→ About this exercise
The part below that opens with the line containing "For each line below, return its bounding" and closes with the line containing "quantity [116, 22]" should be copied exactly, minus any pictures.

START Extracted information

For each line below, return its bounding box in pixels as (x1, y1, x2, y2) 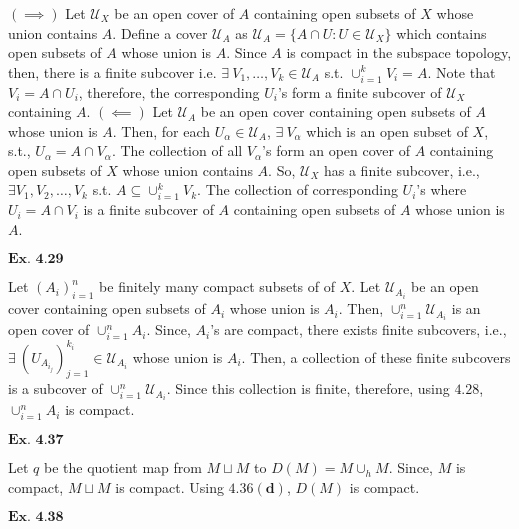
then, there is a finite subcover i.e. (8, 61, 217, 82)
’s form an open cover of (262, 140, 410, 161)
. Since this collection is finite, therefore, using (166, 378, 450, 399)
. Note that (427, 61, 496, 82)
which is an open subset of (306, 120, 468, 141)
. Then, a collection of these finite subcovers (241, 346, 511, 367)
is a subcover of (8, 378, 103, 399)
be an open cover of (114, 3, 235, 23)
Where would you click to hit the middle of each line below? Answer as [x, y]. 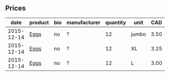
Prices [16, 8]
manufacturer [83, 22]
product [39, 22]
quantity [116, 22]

END Extracted information
START Extracted information

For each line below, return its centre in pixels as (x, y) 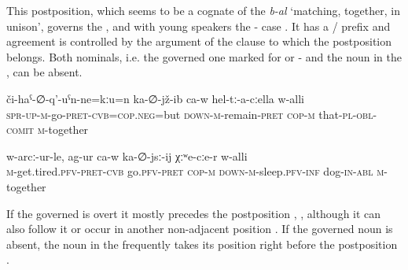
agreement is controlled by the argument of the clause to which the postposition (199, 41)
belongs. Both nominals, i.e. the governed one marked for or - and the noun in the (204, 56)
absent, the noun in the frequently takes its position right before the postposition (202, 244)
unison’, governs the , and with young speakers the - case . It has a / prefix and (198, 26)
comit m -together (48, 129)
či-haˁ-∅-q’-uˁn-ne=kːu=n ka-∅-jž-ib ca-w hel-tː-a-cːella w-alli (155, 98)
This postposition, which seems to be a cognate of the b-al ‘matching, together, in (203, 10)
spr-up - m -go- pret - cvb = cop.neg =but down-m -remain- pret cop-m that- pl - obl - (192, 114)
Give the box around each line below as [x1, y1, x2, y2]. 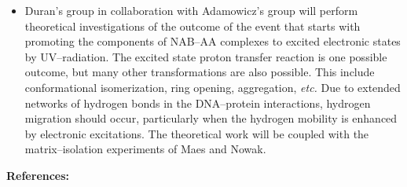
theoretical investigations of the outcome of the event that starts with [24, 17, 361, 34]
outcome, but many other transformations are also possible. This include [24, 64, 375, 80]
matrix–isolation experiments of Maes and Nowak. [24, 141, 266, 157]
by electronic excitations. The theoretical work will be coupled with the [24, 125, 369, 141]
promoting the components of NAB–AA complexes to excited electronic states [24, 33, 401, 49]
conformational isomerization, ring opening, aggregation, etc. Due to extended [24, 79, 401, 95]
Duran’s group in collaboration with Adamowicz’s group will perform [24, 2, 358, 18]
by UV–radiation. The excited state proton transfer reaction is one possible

END Extracted information

→ Exercise output
For each line below, return its bounding box in pixels as (x1, y1, x2, y2) 
then, there is a finite subcover i.e. (8, 61, 217, 82)
’s form an open cover of (262, 140, 410, 161)
. Since this collection is finite, therefore, using (166, 378, 450, 399)
. Note that (427, 61, 496, 82)
which is an open subset of (306, 120, 468, 141)
. Then, a collection of these finite subcovers (241, 346, 511, 367)
is a subcover of (8, 378, 103, 399)
be an open cover of (114, 3, 235, 23)
Where would you click to hit the middle of each line below? Answer as [x, y]. 
Prices [16, 8]
manufacturer [83, 22]
product [39, 22]
quantity [116, 22]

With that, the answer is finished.